If I tell you to measure $Z_{q0}$, I am telling you to measure qubit $q0$ in the computational basis (i.e. in the usual way, i.e. whether the qubit is $|0\rangle$ or $|1\rangle$).

If I tell you to measure $X_{q0}$, I am telling you to measure qubit $q0$ in the X basis (i.e. whether the qubit is $|+\rangle$ or $|-\rangle$). Typically you would do this by applying a Hadamard operation to $q0$ before applying the usual measurement operation.

If I tell you to measure $Z_{q0} Z_{q1}$, I am telling you to measure the parity of qubit $q0$ and qubit $q1$ in the computational basis (i.e. whether they are the same or different, i.e. whether you are in the $01$ and $10$ subspace or in the $00$ and $11$ subspace). Typically you would do this by applying a CNOT operation from $q0$ to an ancilla, and then from $q1$ to an ancilla, then measuring the ancilla. If you don't need to continue the circuit or measure other observables, you would instead just measure $Z_{q0}$ and also measure $Z_{q1}$ and check if they were the same using classical postprocessing.

If I tell you to measure $X_{q0} X_{q1}$, I am telling you to measure the parity between qubit $q0$ and $q1$ in the X basis.

If I ask for the expectation value of an observable, then I want you to run the circuit many times, measuring that observable at the end of the circuit each time, and tell me the average of the results.

So passing $X_{q0} X_{q1}$ into the method you are talking about doesn't put $X$ operations at the end of the circuit... it actually puts Hadamard and measurement operations at the end of the circuit, runs the circuit many times, and reports how frequently those two measurements differ from each other.
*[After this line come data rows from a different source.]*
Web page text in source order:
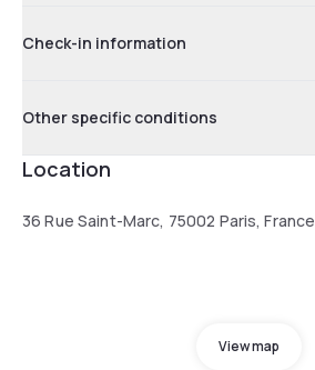
Check-in information
Other specific conditions
Location
36 Rue Saint-Marc, 75002 Paris, France
View map
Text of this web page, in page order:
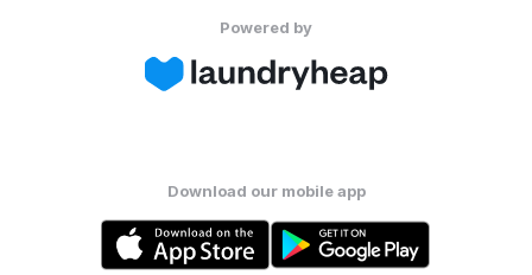
Powered by
Download our mobile app
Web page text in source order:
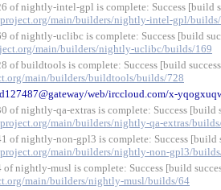
of nightly-intel-gpl is complete: Success [build
main/builders/nightly-intel-gpl/
of nightly-uclibc is complete: Success [build
main/builders/nightly-uclibc/builds/169
of buildtools is complete: Success [build
main/builders/buildtools/builds/728
web/irccloud.com/x-
of nightly-qa-extras is complete: Success [build
main/builders/nightly-qa-extras/
of nightly-non-gpl3 is complete: Success [build
main/builders/nightly-non-gpl3/
nightly-musl is complete: Success [build
main/builders/nightly-musl/builds/64
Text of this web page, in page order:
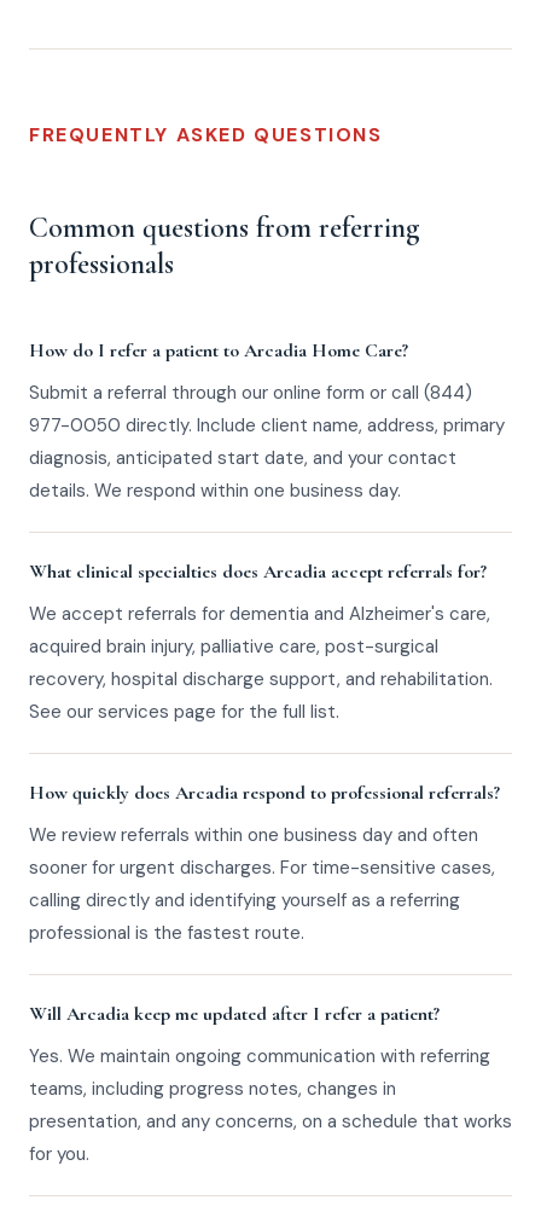
FREQUENTLY ASKED QUESTIONS
Common questions from referring
professionals
How do I refer a patient to Arcadia Home Care?
Submit a referral through our online form or call (844)
977-0050 directly. Include client name, address, primary
diagnosis, anticipated start date, and your contact
details. We respond within one business day.
What clinical specialties does Arcadia accept referrals for?
We accept referrals for dementia and Alzheimer's care,
acquired brain injury, palliative care, post-surgical
recovery, hospital discharge support, and rehabilitation.
See our services page for the full list.
How quickly does Arcadia respond to professional referrals?
We review referrals within one business day and often
sooner for urgent discharges. For time-sensitive cases,
calling directly and identifying yourself as a referring
professional is the fastest route.
Will Arcadia keep me updated after I refer a patient?
Yes. We maintain ongoing communication with referring
teams, including progress notes, changes in
presentation, and any concerns, on a schedule that works
for you.
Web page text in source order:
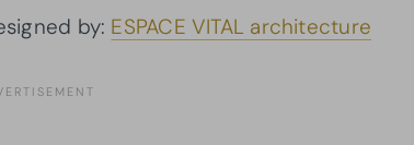
by: ESPACE VITAL architecture
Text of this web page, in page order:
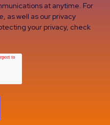
at anytime. For
as well as our privacy
your privacy, check
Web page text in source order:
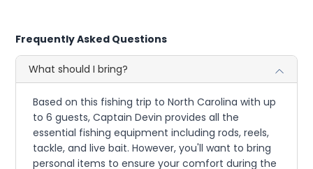
Frequently Asked Questions
What should I bring?
Based on this fishing trip to North Carolina with up
to 6 guests, Captain Devin provides all the
essential fishing equipment including rods, reels,
tackle, and live bait. However, you'll want to bring
personal items to ensure your comfort during the
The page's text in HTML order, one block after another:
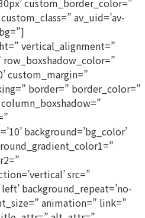
custom_border_color=”
av_uid=’av-
vertical_alignment=”
row_boxshadow_color=”
custom_margin=”
border=” border_color=”
column_boxshadow=”
background=’bg_color’
src=”
background_repeat=’no-
animation=” link=”
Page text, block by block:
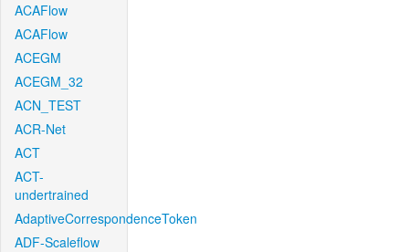
ACAFlow
ACAFlow
ACEGM
ACEGM_32
ACN_TEST
ACR-Net
ACT
ACT-
undertrained
AdaptiveCorrespondenceToken
ADF-Scaleflow
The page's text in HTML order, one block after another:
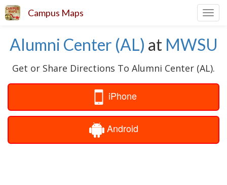
Campus Maps
Alumni Center (AL) at MWSU
Get or Share Directions To Alumni Center (AL).
iPhone
Android
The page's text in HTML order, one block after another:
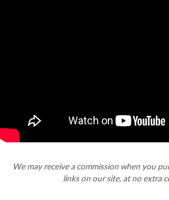
We may receive a commission when you
links on our site, at no extra
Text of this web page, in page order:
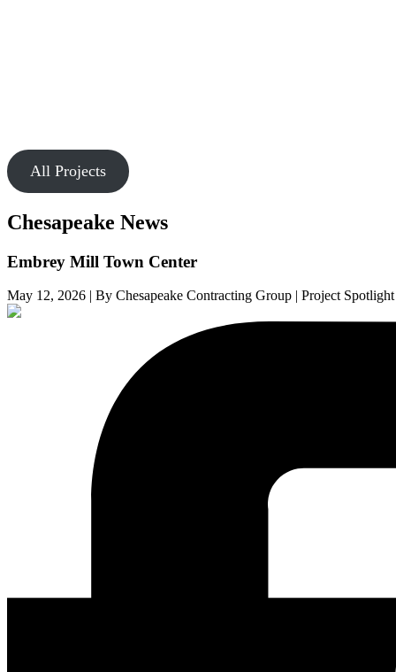
All Projects
Chesapeake News
Embrey Mill Town Center
May 12, 2026 | By Chesapeake Contracting Group | Project Spotlight
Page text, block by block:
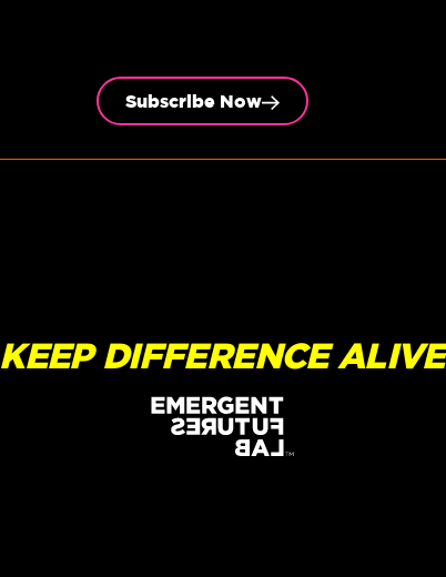
Subscribe Now
KEEP DIFFERENCE ALIVE
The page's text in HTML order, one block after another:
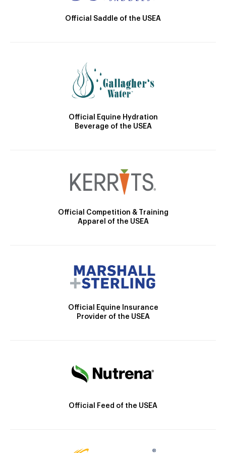
Official Saddle of the USEA
Official Equine Hydration
Beverage of the USEA
Official Competition & Training
Apparel of the USEA
Official Equine Insurance
Provider of the USEA
Official Feed of the USEA
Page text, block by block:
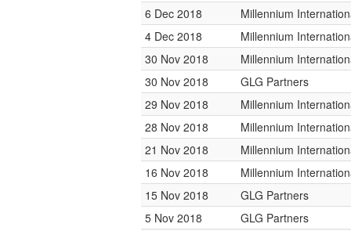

The reason we refer to observables in this product-of-operations way is because one way to measure an observable is to perform those operations, but controlled on an ancilla in the $|+\rangle$ state. This flips the ancilla to the $|-\rangle$ state via phase kickback, if the system state is in the -1 eigenspace of the product-of-operations. There are also a lot of other nice things about thinking about measurements in this way, e.g. it is the basis of the stabilizer formalism which allows Clifford circuits to be simulated efficiently.